Art. 216.
O interessado poderá solicitar ao juiz que ordene a exibição do documento eu de coisa que se ache em poder da parte contrária.Art. 217.
O pedido de exibição de documento conterá:
I - a designação do documento;
II - a indicação, tão completa quanto possivel, de seu conteúdo;
III - a enumeração dos fatos que devem ser provados com ele;
IV - a indicação das circunstâncias em que o requerente se funda para afirmar que o documento existe e se acha em poder da parte contrária.
Art. 218.
A exibição do documento não poderá ser negada:
I - si houver obrigação legal de o exibir;
II - si aquele que o tiver em seu poder, a ele houver feito referência na causa com o propósito de constituir prova;
III - se o documento, em virtude de seu conteudo, for comum ao requerente e ao detentor.

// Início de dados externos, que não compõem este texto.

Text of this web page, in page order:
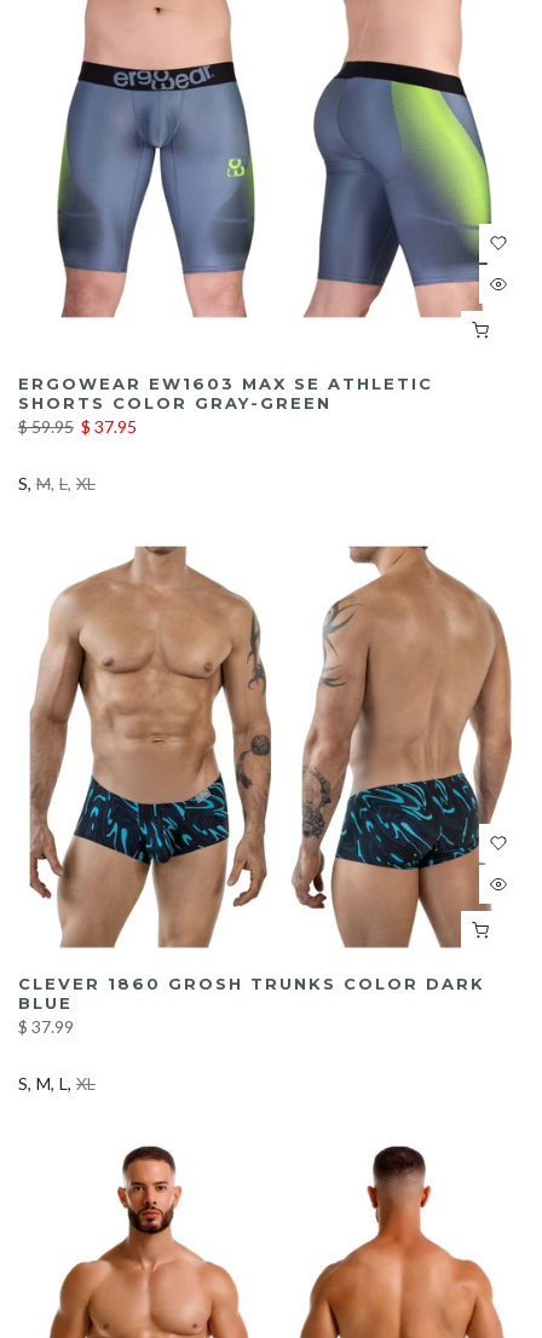
ERGOWEAR EW1603 MAX SE ATHLETIC
SHORTS COLOR GRAY-GREEN
$ 59.95 $ 37.95
S M L XL
CLEVER 1860 GROSH TRUNKS COLOR DARK
BLUE
$ 37.99
S M L XL
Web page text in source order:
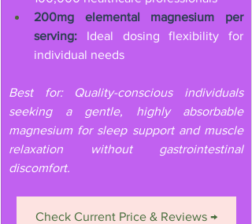
200mg elemental magnesium per
serving: Ideal dosing flexibility for
individual needs
Best for: Quality-conscious individuals
seeking a gentle, highly absorbable
magnesium for sleep support and muscle
relaxation without gastrointestinal
discomfort.
Check Current Price & Reviews →
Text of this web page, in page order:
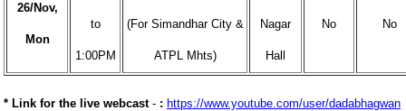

Parágrafo único. O documento considerar-se-á comum às pessôas cujas relações jurídicas forem nele determinadas e àquelas em cujo interesse houver sido elaborado.
Art. 219.
Desde que só o exame do documento possa confirmar ou destruir as alegações do requerente, o juiz poderá considerá-las provadas, si forem verosímeis e estiverem coerentes com as demais provas dos autos:
I - quando a parte condenada a exibí-lo negar que o possua, ou recusar a exibição;
II - quando as circunstâncias convecerem de que a parte condenada à exibição ocultou ou inutilizou o documento, para impedir-lhe o uso pelo requerente.
Art. 220.
Quando documento necessário à formação de prova se achar em poder de terceiro obrigado a exibi-lo, por ser comum ao requerente, poderá o juiz, ouvido o terceiro, ordenar o respectivo depósito, a expensas do requerente.
Parágrafo único. Si o terceiro negar a posse do documento, ou o dever de exibí-lo, poderá o juiz designar audiência especial, afim de, ouvidos o requerente e o terceiro, proferir despacho.